Он почувствовал и в тоне этих слов и в глазах молодой девушки скрытое равнодушие. Он ждал, что она придет расстроенная, сознающая свою вину перед ним… Он даже раньше думал, что она опустится перед его кроватью на колени и скажет: «Прости меня!», а она между тем…
— Ничего… хорошо… Лихорадка невелика… всего тридцать девять. Доктор говорит, что этот дурацкий, случайный выстрел, по счастью, не задел легкого… И я поправлюсь, непременно поправлюсь! — возбужденно и словно бы с вызовом к кому-то проговорил Горский.

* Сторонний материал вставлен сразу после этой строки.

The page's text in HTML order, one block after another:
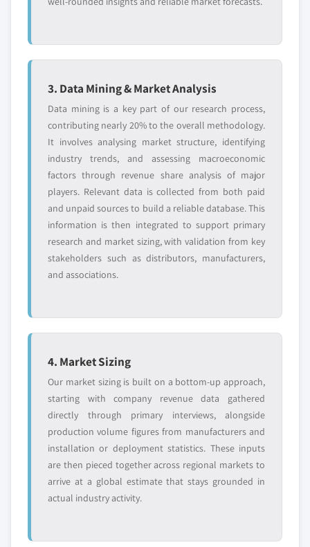
3. Data Mining & Market Analysis
Data mining is a key part of our research process,
contributing nearly 20% to the overall methodology.
It involves analysing market structure, identifying
industry trends, and assessing macroeconomic
factors through revenue share analysis of major
players. Relevant data is collected from both paid
and unpaid sources to build a reliable database. This
information is then integrated to support primary
research and market sizing, with validation from key
stakeholders such as distributors, manufacturers,
and associations.
4. Market Sizing
Our market sizing is built on a bottom-up approach,
starting with company revenue data gathered
directly through primary interviews, alongside
production volume figures from manufacturers and
installation or deployment statistics. These inputs
are then pieced together across regional markets to
arrive at a global estimate that stays grounded in
actual industry activity.

И он теперь совсем другими глазами глядел на Тину… В его взгляде не чувствовалось любви.
Когда он посылал студента Скуратова за Тиной, ему казалось, что ему необходимо видеть ее и сообщить ей что-то важное и значительное и о том, как он ее любит, и о том, как она хороша и прекрасна. Но потом он уже ни разу даже и не вспомнил о ней. Страх смерти и неодолимая жажда жизни всецело охватили его, и все остальное не имело для него ни малейшего значения. С наивным эгоизмом молодости он думал, что он не должен, не может умереть, и с отвращением вспомнил о револьвере. И когда врач, вынувший пулю, обнадежил молодого человека, иронически посоветовав впредь осторожнее обращаться с огнестрельным оружием, он был полон радости и ответил, что будет очень осторожен. И в эти несколько часов лежания в больнице, при виде этих заботливых лиц врачей, сестер и сиделок, при мысли, что он мог умереть, он точно прозрел и понял всю нелепость этого выстрела и ничтожность причины его. И любовь к Тине казалась чем-то позорным именно за то, что из-за любви он стрелялся… А главное: ему хотелось жить. Просто жить: дышать воздухом, двигаться, видеть все кругом — и больше ничего.

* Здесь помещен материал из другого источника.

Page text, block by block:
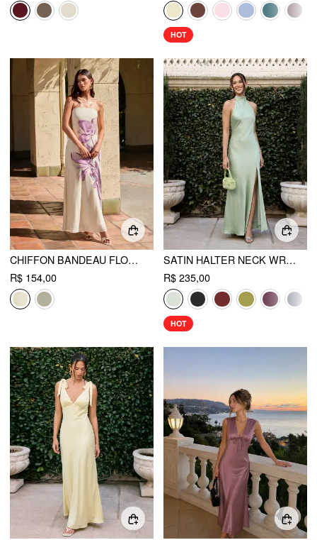
HOT
CHIFFON BANDEAU FLORAL BACKLESS MERMAID MAXI DRESS
R$ 154,00
SATIN HALTER NECK WRAP HIGH RISE MERMAID MAXI DRESS
R$ 235,00
HOT
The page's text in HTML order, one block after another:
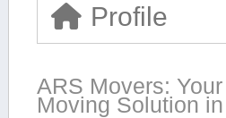
Profile
ARS Movers:
Moving Solution
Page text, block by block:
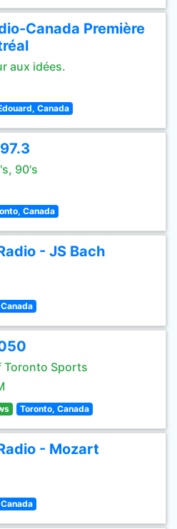
Canada Première
aux idées.
Canada
90's
Canada
- JS Bach
Canada
Toronto Sports
Toronto, Canada
- Mozart
Canada

И теперь посещение Тины нисколько не обрадовало его. И ему нечего было сказать той самой девушке, которую, казалось, он так любил, что мысль о потере ее ласки привела к выстрелу. Здоровый, полный сил, он считал близость с Тиной высшим для себя счастием и клялся у ее ног в своей любви. Теперь же, больной, лишенный сил и полный эгоизма жизни, он не только равнодушными глазами смотрел на свежее, румяное, хорошенькое ее лицо, на ее колыхавшуюся грудь, на ее маленькие белые руки, которые он так любил целовать, но смотрел с затаенной враждебностью, и, глядя на нее, как на виновницу того, что произошло, он мысленно обвинял своего «ангела» в чувственной распущенности, в цинизме ее теории «приятных ощущений» и находил, что она бессердечная эгоистка, думающая только о себе, о своих наслаждениях. Из-за нее он перестал читать, заниматься… Из-за нее он забыл обо всем и только каждый день ожидал ее, чтобы проводить часы молча в горячих поцелуях, после которых она уходила, по-прежнему смеющаяся над его восторженностью.

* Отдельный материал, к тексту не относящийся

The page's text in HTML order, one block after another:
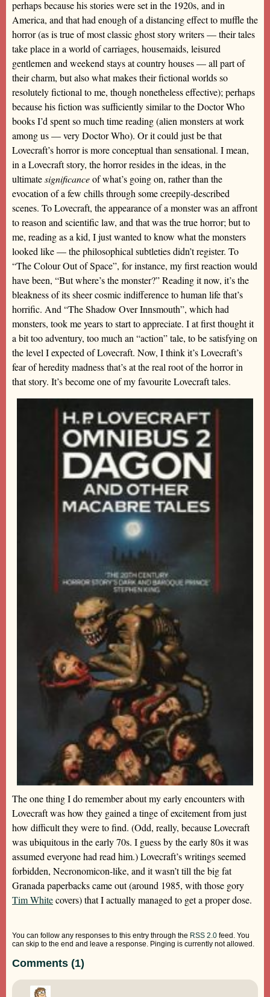
perhaps because his stories were set in the 1920s, and in
America, and that had enough of a distancing effect to muffle the
horror (as is true of most classic ghost story writers — their tales
take place in a world of carriages, housemaids, leisured
gentlemen and weekend stays at country houses — all part of
their charm, but also what makes their fictional worlds so
resolutely fictional to me, though nonetheless effective); perhaps
because his fiction was sufficiently similar to the Doctor Who
books I’d spent so much time reading (alien monsters at work
among us — very Doctor Who). Or it could just be that
Lovecraft’s horror is more conceptual than sensational. I mean,
in a Lovecraft story, the horror resides in the ideas, in the
ultimatesignificanceof what’s going on, rather than the
evocation of a few chills through some creepily-described
scenes. To Lovecraft, the appearance of a monster was an affront
to reason and scientific law, and that was the true horror; but to
me, reading as a kid, I just wanted to know what the monsters
looked like — the philosophical subtleties didn’t register. To
“The Colour Out of Space”, for instance, my first reaction would
have been, “But where’s the monster?” Reading it now, it’s the
bleakness of its sheer cosmic indifference to human life that’s
horrific. And “The Shadow Over Innsmouth”, which had
monsters, took me years to start to appreciate. I at first thought it
a bit too adventury, too much an “action” tale, to be satisfying on
the level I expected of Lovecraft. Now, I think it’s Lovecraft’s
fear of heredity madness that’s at the real root of the horror in
that story. It’s become one of my favourite Lovecraft tales.
The one thing I do remember about my early encounters with
Lovecraft was how they gained a tinge of excitement from just
how difficult they were to find. (Odd, really, because Lovecraft
was ubiquitous in the early 70s. I guess by the early 80s it was
assumed everyone had read him.) Lovecraft’s writings seemed
forbidden, Necronomicon-like, and it wasn’t till the big fat
Granada paperbacks came out (around 1985, with those gory
Tim Whitecovers) that I actually managed to get a proper dose.
You can follow any responses to this entry through the RSS 2.0 feed. You
can skip to the end and leave a response. Pinging is currently not allowed.
Comments (1)

Обвиняя и презирая Тину, по обычаю большинства мужчин, за то, что она была близка с ним и отказывала выйти за него замуж, и за то, что она его любила «низменно», ради «приятных впечатлений», а он, напротив, возвышенно и благородно, Горский с наивным легкомыслием забывал, что и он сам, как и Тина, на практике осуществлял теорию приятных ощущений, хотя и прикрывал их сентиментальными фразами и клятвами. Он словно бы не понимал или боялся понять, что и его любовь, с которой он носился, считая ее чистою, глубокою и сильною, была таким же односторонним влечением. Недаром же она так скоро завяла при первом же испытании — как только заглохла страсть в больном человеке и инстинкт самосохранения поглотил все его существо.